Array splitting is what you do if you have a list of values in a single cell delimited by a character (a comma, semi-colon, etc.), and want each of those delimited values in a separate row.

The following example will take a table like

id	name
1	first,second,third
2	fourth,fifth,sixth

and produce a table like

globalId	globalPos	globalVal
1	1	first
1	2	second
1	3	third
2	1	fourth
2	2	fifth
2	3	sixth

Prepare

Use the sample table shown above and import it into your Storage. Then set the input and output mapping for your transformation.

Use the Script

The following script will take each row of the source table, and split the column whose name is specified in the splitCol variable by the character specified in the splitChar variable. The resulting values will be put together with their ID specified in the idCol variable, and they will also be assigned a new sequential ID in the globalPos column.

splitChar = ','
splitCol = 'name'
idCol = 'id'

data <- read.csv(file = "in/tables/array-source.csv")
data <- data.frame(data)

# helper function to generate positions for each array

genPos = function(array){
  array <- getVals(array)
  return(match(array,array))
}

# helper function to grab all the individual values

getVals = function(array){
  array <- toString(array)
  array <- unlist(strsplit(array, splitChar, fixed = FALSE))
  array <- array[array != ""]
  return(array)
}

# rerun these three lines before the for loop, if not the first time

globalId <- c()
globalPos <- c()
globalVal <- c()

# parse through all data and do the actual formatting

for (i in 1:length(data[[splitCol]])) {
  posi <- genPos(data[[splitCol]][i])
  idi <- c(rep(data[[idCol]][i], length(posi)))
  vali <- getVals(data[[splitCol]][i])
  globalId <- c(globalId, idi)
  globalPos <- c(globalPos, posi)
  globalVal <- c(globalVal, vali)
}

processedData <- data.frame(cbind(globalId, globalPos, globalVal))
write.csv(processedData, file = "out/tables/split-values.csv", row.names = FALSE)

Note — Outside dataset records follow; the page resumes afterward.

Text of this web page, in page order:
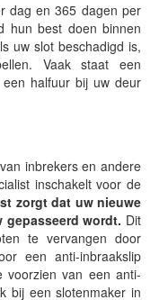
dag en 365 dagen per
hun best doen binnen
uw slot beschadigd is,
Vaak staat een
halfuur bij uw deur
inbrekers en andere
inschakelt voor de
zorgt dat uw nieuwe
wordt. Dit
te vervangen door
een anti-inbraakslip
van een anti-
bij een slotenmaker in
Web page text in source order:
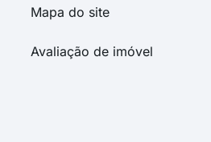
Mapa do site
Avaliação de imóvel
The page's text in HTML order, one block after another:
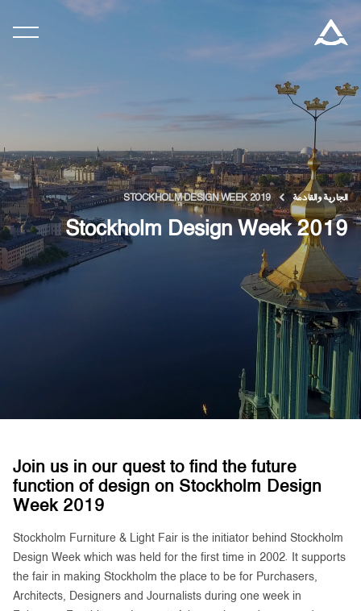
المنتجات
التكنولوجيا والسلامة
المدونة والأخبار
نبذة عن ARITCO
للمحترفين
اطلب جهاز هوم كيت الرقمي
ابق على تواصل معنا
اطلب تقدير السعر
AR
الجارية والقادمة STOCKHOLM DESIGN WEEK 2019
Stockholm Design Week 2019
Join us in our quest to find the future
function of design on Stockholm Design
Week 2019
Stockholm Furniture & Light Fair is the initiator behind Stockholm
Design Week which was held for the first time in 2002. It supports
the fair in making Stockholm the place to be for Purchasers,
Architects, Designers and Journalists during one week in
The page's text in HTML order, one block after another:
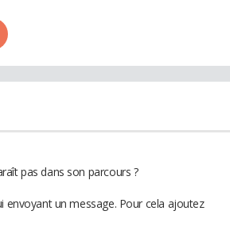
pas dans son parcours ?
envoyant un message. Pour cela ajoutez
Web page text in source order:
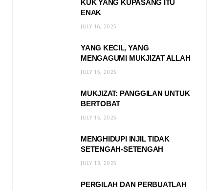
KUK YANG KUPASANG ITU
ENAK
JULY 16, 2025
YANG KECIL, YANG
MENGAGUMI MUKJIZAT ALLAH
JULY 15, 2025
MUKJIZAT: PANGGILAN UNTUK
BERTOBAT
JULY 15, 2025
MENGHIDUPI INJIL TIDAK
SETENGAH-SETENGAH
JULY 13, 2025
PERGILAH DAN PERBUATLAH
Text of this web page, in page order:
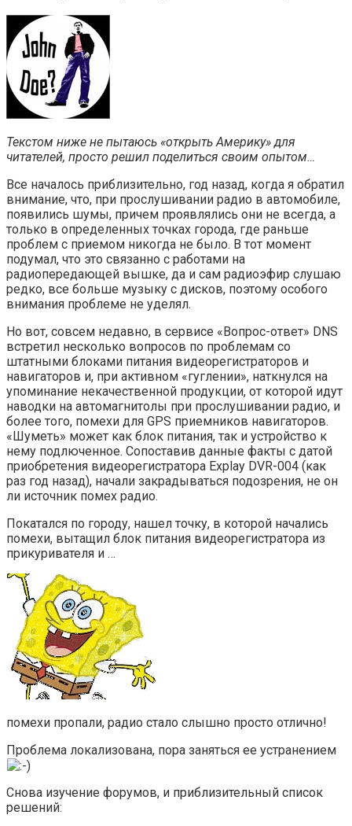
Текстом ниже не пытаюсь «открыть Америку» для
читателей, просто решил поделиться своим опытом…
Все началось приблизительно, год назад, когда я обратил
внимание, что, при прослушивании радио в автомобиле,
появились шумы, причем проявлялись они не всегда, а
только в определенных точках города, где раньше
проблем с приемом никогда не было. В тот момент
подумал, что это связанно с работами на
радиопередающей вышке, да и сам радиоэфир слушаю
редко, все больше музыку с дисков, поэтому особого
внимания проблеме не уделял.
Но вот, совсем недавно, в сервисе «Вопрос-ответ» DNS
встретил несколько вопросов по проблемам со
штатными блоками питания видеорегистраторов и
навигаторов и, при активном «гуглении», наткнулся на
упоминание некачественной продукции, от которой идут
наводки на автомагнитолы при прослушивании радио, и
более того, помехи для GPS приемников навигаторов.
«Шуметь» может как блок питания, так и устройство к
нему подлюченное. Сопоставив данные факты с датой
приобретения видеорегистратора Explay DVR-004 (как
раз год назад), начали закрадываться подозрения, не он
ли источник помех радио.
Покатался по городу, нашел точку, в которой начались
помехи, вытащил блок питания видеорегистратора из
прикуривателя и …
помехи пропали, радио стало слышно просто отлично!
Проблема локализована, пора заняться ее устранением
Снова изучение форумов, и приблизительный список
решений:
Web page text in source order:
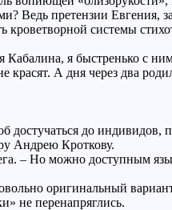
Ведь претензии
системы
я быстренько с
красят. А дня через два
достучаться до
Андрею Кроткову.
– Но можно доступным
оригинальный
не перенапряглись.
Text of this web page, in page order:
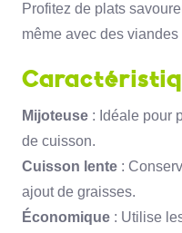
Profitez de plats
même avec des viandes
Mijoteuse : Idéale pour
de cuisson.
Cuisson lente :
ajout de graisses.
Économique : Utilise
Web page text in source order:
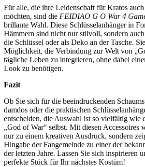
Für alle, die ihre Leidenschaft für Kratos
möchten, sind die FEIDIAO G O War 4
brillante Wahl. Diese Schlüsselanhänger in
Hämmern sind nicht nur stilvoll, sondern
die Schlüssel oder als Deko an der Tasche.
Möglichkeit, die Verbindung zur Welt von
tägliche Leben zu integrieren, ohne dabei
Look zu benötigen.
Fazit
Ob Sie sich für die beeindruckenden
damdos oder die praktischen
entscheiden, die Auswahl ist so vielfältig wie
„God of War“ selbst. Mit diesen Accessoires
nur zu einem kreativen Ausdruck, sondern
Hingabe der Fangemeinde zu einer der
der letzten Jahre. Lassen Sie sich inspirieren
perfekte Stück für Ihr nächstes Kostüm!
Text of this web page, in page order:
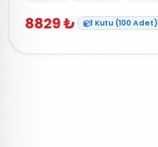
8829 ₺ 1 Kutu (100 Adet)
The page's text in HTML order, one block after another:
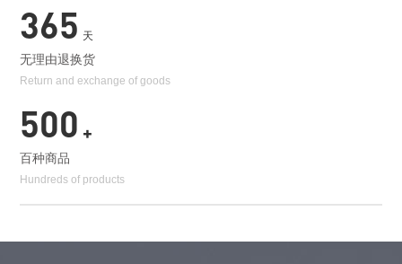
365 天
无理由退换货
Return and exchange of goods
500 +
百种商品
Hundreds of products
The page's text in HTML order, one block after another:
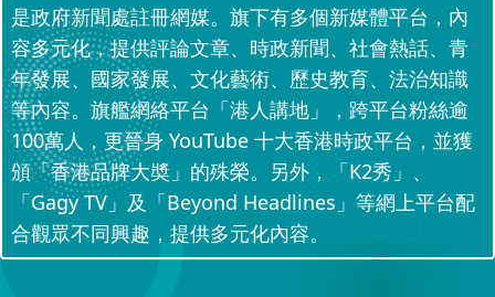
是政府新聞處註冊網媒。旗下有多個新媒體平台，內
容多元化，提供評論文章、時政新聞、社會熱話、青
年發展、國家發展、文化藝術、歷史教育、法治知識
等內容。旗艦網絡平台「港人講地」，跨平台粉絲逾
100萬人，更晉身 YouTube 十大香港時政平台，並獲
頒「香港品牌大奬」的殊榮。另外，「K2秀」、
「Gagy TV」及「Beyond Headlines」等網上平台配
合觀眾不同興趣，提供多元化內容。

When you run the transformation, you will obtain a table with three columns:

globalId – ID of each row in the original table (the name of the id column is in the idCol variable),
globalPos – sequential ID of each value within the original row, and
globalVal – each value that has been split out of the original array column (the name of that column is specified in the splitCol variable).